Words Are My Matter by Ursula K. le Guin
(Small Beer Press, 2016)
Le Guin’s decades-long career is the soil from which two generations of SFF have grown. Her stories and novels have nurtured mind upon mind, and it is impossible to overstate her influence on the genre, or the depth of loss the SFF community felt at her passing in 2018. I could have chosen any one of the books she published over the past decade and they’d be worthy of inclusion. I chose Words Are My Matter because it is such a delightfully wide-ranging collection of essays and interviews and it introduces a reader just how expansive Le Guin’s thought process was. It includes her thoughts on authors from Philip K. Dick to Virginia Woolf, as well as a cornucopia of incisive writing advice. It also shows you just how funny she could be, as in this, from the essay “Genre: A Word Only a Frenchman Could Love”:
Re-Fi is a repetitive genre written by unimaginative hacks who rely on mere mimesis. If they had any self-respect they’d be writing memoir, but they’re too lazy to fact-check. Of course I never read Re-Fi. But the kids keep bringing home these garish realistic novels and talking about them, so I know that it’s an incredibly narrow genre, completely centered on one species, full of worn-out clichés and predictable situations—the quest for the father, mother-bashing, obsessive male lust, dysfunctional suburban families, etc., etc. All it’s good for is being made into mass-market movies.

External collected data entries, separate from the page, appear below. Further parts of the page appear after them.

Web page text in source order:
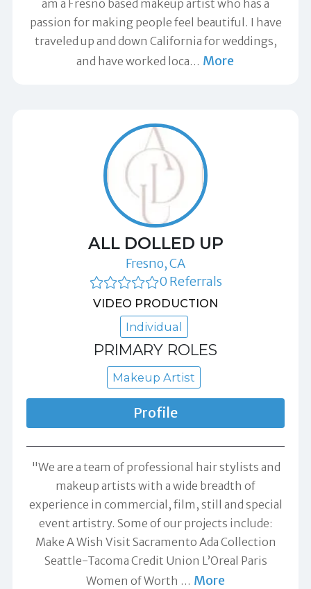
am a Fresno based makeup artist who has a
passion for making people feel beautiful. I have
traveled up and down California for weddings,
and have worked loca… More
ALL DOLLED UP
Fresno, CA
0 Referrals
VIDEO PRODUCTION
Individual
PRIMARY ROLES
Makeup Artist
Profile
"We are a team of professional hair stylists and
makeup artists with a wide breadth of
experience in commercial, film, still and special
event artistry. Some of our projects include:
Make A Wish Visit Sacramento Ada Collection
Seattle-Tacoma Credit Union L’Oreal Paris
Women of Worth … More
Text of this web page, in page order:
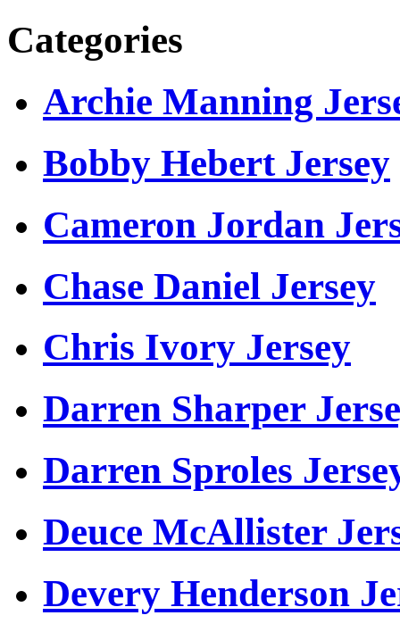
Categories
Archie Manning
Bobby Hebert Jersey
Cameron Jordan
Chase Daniel Jersey
Chris Ivory Jersey
Darren Sharper
Darren Sproles
Deuce McAllister
Devery Henderson
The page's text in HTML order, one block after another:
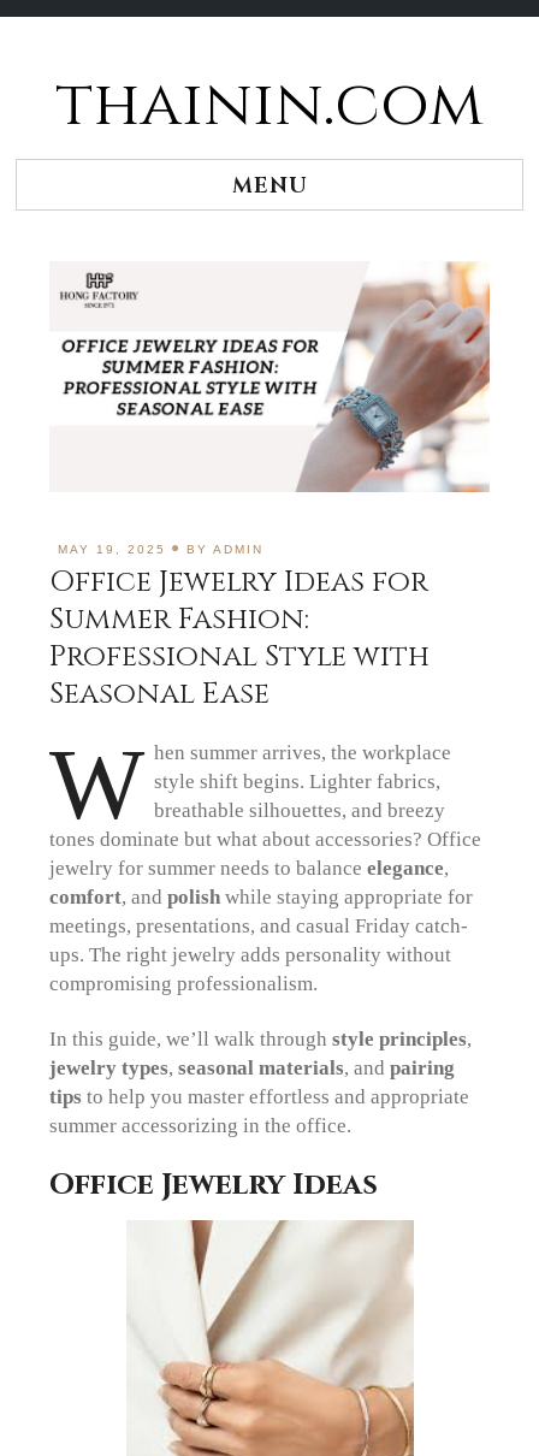
thainin.com
MENU
MAY 19, 2025 BYADMIN
Office Jewelry Ideas for
Summer Fashion:
Professional Style with
Seasonal Ease
W hen summer arrives, the workplace
style shift begins. Lighter fabrics,
breathable silhouettes, and breezy
tones dominate but what about accessories? Office
jewelry for summer needs to balanceelegance,
comfort, andpolish while staying appropriate for
meetings, presentations, and casual Friday catch-
ups. The right jewelry adds personality without
compromising professionalism.
In this guide, we’ll walk throughstyle principles,
jewelry types,seasonal materials, andpairing
tips to help you master effortless and appropriate
summer accessorizing in the office.
Office Jewelry Ideas
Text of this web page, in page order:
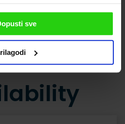
sve
ALL PHOTOS
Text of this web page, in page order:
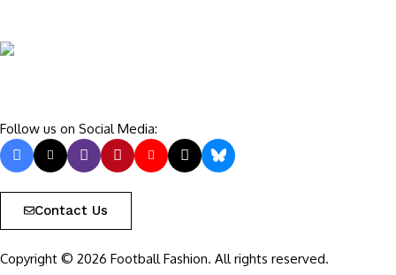
Follow us on Social Media:
Contact Us
Copyright © 2026 Football Fashion. All rights reserved.

(I’ll admit I have an unrepentant soft spot for Re-Fi, but that still made me blush the first time I read it.) Plus, this book collects her searing 2014 National Book Award speech, here titled “Freedom”:
Books, you know, they’re not just commodities. The profit motive often is in conflict with the aims of art. We live in capitalism. Its power seems inescapable. So did the divine right of kings. Any human power can be resisted and changed by human beings. Resistance and change often begin in art, and very often in our art—the art of words.
I think I’ll end the list on that. Happy New Year, everybody.